Nam-Quang Tran (migrated from JIRA)

Now I had another user report to me the crash I posted above. This time I was able to pinpoint the files that were causing the crash. They were just large binary files (> 2 GB). So, I think the crash can now be reproduced relatively easily: Set a high maximum heap size (16 GB in my case), then shove a giant binary file into Lucene.

asfimport commented 2 years ago

Luís Filipe Nassif (migrated from JIRA)

Hi, a colleague of mine pointed this to me. Should I close https://issues.apache.org/jira/browse/LUCENE-10681 as duplicate?

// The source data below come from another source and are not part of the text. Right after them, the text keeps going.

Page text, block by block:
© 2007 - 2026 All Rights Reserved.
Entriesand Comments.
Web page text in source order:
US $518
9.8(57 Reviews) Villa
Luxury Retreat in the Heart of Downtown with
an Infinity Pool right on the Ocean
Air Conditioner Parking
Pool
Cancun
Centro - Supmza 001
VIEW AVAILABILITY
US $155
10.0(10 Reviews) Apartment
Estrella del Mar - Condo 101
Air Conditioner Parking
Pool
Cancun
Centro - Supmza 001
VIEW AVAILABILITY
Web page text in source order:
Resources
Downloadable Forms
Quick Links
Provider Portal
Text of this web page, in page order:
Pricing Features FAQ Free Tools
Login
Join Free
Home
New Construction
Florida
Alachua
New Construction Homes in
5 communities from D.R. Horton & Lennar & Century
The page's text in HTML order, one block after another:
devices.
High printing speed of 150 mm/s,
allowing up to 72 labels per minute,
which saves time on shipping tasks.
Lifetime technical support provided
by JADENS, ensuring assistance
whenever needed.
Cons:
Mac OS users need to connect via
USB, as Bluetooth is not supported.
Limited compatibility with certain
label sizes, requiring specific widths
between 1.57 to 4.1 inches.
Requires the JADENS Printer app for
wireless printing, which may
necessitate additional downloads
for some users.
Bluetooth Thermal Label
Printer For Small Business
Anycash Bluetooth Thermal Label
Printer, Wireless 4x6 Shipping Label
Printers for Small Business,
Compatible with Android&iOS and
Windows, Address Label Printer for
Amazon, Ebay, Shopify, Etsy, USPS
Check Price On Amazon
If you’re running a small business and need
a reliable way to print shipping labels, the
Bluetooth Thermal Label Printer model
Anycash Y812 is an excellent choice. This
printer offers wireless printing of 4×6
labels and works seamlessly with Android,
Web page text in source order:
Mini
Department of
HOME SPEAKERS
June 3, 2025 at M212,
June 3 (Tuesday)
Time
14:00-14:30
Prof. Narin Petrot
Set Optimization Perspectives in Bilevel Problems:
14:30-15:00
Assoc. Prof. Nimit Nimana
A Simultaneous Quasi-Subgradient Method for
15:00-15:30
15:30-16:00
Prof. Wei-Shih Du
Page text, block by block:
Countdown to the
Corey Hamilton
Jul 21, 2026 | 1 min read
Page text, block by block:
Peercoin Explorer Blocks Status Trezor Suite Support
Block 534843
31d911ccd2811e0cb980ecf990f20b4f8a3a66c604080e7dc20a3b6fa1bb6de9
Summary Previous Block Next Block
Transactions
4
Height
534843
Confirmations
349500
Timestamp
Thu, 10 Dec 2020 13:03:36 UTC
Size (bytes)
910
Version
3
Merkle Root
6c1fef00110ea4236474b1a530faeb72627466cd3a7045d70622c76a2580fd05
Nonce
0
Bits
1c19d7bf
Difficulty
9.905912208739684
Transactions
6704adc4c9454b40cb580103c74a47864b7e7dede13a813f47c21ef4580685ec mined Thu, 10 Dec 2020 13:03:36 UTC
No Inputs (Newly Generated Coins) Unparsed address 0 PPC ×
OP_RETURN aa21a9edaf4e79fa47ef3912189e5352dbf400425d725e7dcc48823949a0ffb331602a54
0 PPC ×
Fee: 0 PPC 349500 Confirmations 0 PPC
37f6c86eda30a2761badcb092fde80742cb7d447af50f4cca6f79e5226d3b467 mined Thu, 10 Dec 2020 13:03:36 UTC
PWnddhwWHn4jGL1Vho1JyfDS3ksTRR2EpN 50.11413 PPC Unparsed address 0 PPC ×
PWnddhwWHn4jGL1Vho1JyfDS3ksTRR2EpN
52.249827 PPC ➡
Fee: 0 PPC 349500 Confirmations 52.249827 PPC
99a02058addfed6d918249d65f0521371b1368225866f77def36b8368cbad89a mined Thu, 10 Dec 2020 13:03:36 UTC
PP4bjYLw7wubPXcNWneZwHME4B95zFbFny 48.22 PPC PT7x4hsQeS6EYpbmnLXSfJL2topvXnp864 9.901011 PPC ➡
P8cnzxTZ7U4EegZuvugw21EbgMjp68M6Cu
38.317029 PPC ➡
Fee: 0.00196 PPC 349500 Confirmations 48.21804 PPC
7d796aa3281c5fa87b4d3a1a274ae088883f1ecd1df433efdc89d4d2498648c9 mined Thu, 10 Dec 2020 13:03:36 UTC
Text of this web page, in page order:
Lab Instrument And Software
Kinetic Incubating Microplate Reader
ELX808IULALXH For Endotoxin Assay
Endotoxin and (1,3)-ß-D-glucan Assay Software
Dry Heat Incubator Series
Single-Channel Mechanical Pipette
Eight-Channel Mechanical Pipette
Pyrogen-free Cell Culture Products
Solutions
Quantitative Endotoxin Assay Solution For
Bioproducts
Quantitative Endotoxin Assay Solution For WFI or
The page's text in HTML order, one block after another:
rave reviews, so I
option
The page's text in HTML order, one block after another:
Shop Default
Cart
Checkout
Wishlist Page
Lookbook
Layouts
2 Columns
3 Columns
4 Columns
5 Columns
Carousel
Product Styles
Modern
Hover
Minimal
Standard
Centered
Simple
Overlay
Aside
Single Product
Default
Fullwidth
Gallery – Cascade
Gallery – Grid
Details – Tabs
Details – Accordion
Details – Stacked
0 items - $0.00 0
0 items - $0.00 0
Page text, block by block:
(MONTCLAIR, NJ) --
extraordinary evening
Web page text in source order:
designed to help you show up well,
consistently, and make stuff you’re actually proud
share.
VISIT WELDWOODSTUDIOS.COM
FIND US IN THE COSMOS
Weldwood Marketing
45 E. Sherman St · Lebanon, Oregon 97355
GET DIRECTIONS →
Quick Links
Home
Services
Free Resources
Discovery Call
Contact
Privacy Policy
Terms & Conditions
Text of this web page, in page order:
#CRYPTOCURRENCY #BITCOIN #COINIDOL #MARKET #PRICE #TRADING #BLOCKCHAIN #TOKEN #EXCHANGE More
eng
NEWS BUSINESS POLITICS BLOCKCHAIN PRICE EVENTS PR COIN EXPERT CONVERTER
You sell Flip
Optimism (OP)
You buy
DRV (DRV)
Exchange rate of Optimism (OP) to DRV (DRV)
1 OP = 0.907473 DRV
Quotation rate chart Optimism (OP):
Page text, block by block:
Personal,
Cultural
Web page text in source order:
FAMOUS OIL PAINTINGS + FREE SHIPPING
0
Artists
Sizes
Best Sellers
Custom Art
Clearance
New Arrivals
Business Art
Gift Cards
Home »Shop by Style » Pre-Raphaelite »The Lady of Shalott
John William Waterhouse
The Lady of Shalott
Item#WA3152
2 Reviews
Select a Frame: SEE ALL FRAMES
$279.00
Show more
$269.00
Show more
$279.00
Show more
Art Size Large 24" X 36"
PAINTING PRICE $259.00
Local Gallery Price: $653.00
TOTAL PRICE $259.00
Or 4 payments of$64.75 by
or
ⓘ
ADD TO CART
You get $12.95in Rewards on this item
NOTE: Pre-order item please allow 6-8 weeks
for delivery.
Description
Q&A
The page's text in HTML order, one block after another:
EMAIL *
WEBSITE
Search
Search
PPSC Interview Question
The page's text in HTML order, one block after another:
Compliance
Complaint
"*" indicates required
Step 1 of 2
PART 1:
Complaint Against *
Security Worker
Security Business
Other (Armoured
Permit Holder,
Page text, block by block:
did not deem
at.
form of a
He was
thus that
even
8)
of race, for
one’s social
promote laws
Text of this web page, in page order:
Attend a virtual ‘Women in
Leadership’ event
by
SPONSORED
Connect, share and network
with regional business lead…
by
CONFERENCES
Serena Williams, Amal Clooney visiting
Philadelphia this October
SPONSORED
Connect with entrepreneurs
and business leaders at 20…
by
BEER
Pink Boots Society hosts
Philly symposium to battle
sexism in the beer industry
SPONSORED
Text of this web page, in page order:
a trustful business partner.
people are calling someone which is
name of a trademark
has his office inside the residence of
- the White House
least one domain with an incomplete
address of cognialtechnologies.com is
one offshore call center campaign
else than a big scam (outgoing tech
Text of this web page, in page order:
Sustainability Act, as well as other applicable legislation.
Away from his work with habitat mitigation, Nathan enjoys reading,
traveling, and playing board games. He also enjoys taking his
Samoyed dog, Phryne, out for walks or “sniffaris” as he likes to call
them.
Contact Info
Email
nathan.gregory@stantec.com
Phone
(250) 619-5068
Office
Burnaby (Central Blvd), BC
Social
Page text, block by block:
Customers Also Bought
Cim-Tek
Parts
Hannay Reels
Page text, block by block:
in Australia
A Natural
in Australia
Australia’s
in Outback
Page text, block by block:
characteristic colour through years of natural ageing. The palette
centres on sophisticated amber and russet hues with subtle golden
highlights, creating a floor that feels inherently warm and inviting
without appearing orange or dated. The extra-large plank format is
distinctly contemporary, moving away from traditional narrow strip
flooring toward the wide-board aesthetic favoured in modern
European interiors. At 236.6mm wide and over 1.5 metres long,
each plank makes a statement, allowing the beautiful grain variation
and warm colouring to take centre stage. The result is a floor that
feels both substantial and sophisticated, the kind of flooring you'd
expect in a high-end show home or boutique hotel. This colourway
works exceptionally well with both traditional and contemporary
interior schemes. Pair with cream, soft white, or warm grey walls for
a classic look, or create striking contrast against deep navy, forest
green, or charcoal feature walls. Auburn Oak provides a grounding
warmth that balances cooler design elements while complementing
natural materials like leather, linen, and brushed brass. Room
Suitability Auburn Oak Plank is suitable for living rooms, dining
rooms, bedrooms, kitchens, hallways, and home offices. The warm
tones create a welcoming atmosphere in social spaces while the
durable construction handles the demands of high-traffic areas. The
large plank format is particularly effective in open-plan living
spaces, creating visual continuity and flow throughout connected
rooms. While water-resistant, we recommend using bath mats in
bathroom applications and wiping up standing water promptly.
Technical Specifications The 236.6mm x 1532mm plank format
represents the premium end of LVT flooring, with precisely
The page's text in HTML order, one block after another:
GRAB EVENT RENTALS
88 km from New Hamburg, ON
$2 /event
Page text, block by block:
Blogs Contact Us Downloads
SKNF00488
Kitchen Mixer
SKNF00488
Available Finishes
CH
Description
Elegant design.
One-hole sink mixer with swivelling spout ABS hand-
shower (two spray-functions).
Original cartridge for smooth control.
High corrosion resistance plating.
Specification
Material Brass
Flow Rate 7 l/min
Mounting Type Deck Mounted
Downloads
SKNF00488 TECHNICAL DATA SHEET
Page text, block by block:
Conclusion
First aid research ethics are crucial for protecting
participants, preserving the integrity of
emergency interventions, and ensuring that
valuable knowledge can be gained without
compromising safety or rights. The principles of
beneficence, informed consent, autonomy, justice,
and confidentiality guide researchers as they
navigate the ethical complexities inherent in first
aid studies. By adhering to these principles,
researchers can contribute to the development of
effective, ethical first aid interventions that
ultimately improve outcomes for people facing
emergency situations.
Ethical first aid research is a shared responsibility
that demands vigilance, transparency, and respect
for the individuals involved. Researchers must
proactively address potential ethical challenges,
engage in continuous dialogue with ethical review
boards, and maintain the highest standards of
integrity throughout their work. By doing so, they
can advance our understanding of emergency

We hit this AIOOBE in the 640th iteration of addDocumentS(Iterable) with \~10MB sized docs. Is there a known upper bound for numDocs x docSize given to addDocumentS()?

PS: possibly there were other documents being indexed in parallel by other threads

PS2: our default commit time interval is 30min

PS3: I changed our application from addDocument() to addDocumentS() in part because of the nice atomic guarantees and because we have to have all text chunks children of one parent document. If we have to call addDocumentS() multiple times with smaller iterables, possibly we will have to implement the parent-children control by ourselves (as we did in the past with the first method)... or not?

asfimport commented 2 years ago

Luís Filipe Nassif (migrated from JIRA)

I did some workarounds in our project to avoid this. But as suggested before, it would be nice to throw a better Exception and update the IndexWriter.addDocumentS(Iterable) documentation to warn users they shouldn't pass huge collections or documents to that method at once.